La question « Qui nous a fait ça ?» n'ayant engendré que des délires névrotiques et des théories du complot, l'autre question «En quoi nous sommes-nous trompés ?» a conduit tout naturellement à en poser une troisième : «Comment rectifier le tir ?» Dans cette interrogation et dans les réponses qui y seront apportées résident les plus grands espoirs pour l'avenir.
L'attention médiatique
donnée dans le monde entier aux idées et aux actes
d'Oussama ben Laden et des talibans qui l'hébergeaient a
permis de percevoir avec encore plus d'acuité l'éclipse
de la civilisation qui, en son temps, fut la plus admirable, la plus
avancée et la plus ouverte de toute l'histoire de
l'humanité. Pour un observateur occidental baignant dans la
théorie et la pratique de la liberté, c'est
précisément le manque de liberté, liberté
de l'esprit affranchi des dogmes et de la censure ; liberté de
l'économie affranchie de la corruption et de l'incurie ;
liberté des femmes affranchies de l'oppression masculine ;
liberté des citoyens affranchis de la tyrannie qui est
à la base des maux dont souffre le monde musulman.

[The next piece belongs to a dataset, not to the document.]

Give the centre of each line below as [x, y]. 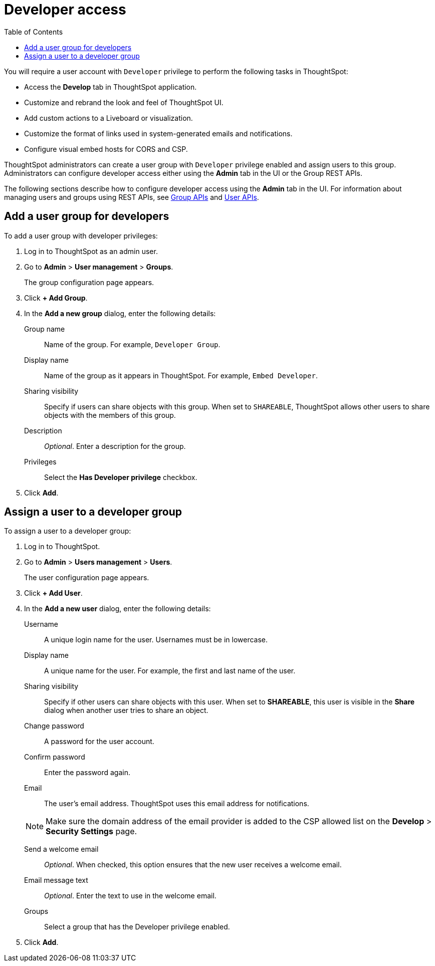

Toutefois,
comme l'histoire de l'Occident le montre d'abondance, le chemin vers
la démocratie est long et ardu, semé d'embûches
et d'obstacles. Si les peuples du Moyen-Orient continuent dans la
même voie qu'aujourd'hui, le kamikaze qui se fait exploser
risque de devenir une métaphore de toute la région ; il
sera alors impossible d'échapper au funeste engrenage de la
haine et du ressentiment, de la fureur et de
l'autocommisération, de la pauvreté et de l'oppression,
engrenage qui conduira tôt ou tard à une autre
domination étrangère, peut-être celle d'une
nouvelle Europe revenant à ses anciennes pratiques, d'une
Russie ressuscitée ou bien d'une superpuissance encore en
gestation en Extrême-Orient. Ce n'est qu'en renonçant
à leurs griefs et à leur victimisme, en surmontant
leurs querelles, en unissant leurs talents, leur énergie et
leurs ressources dans un même élan créatif, que
ces peuples pourront à nouveau faire du Moyen-Orient ce qu'il
était dans l'Antiquité et au Moyen Age, un haut lieu de
la civilisation. Le choix leur appartient.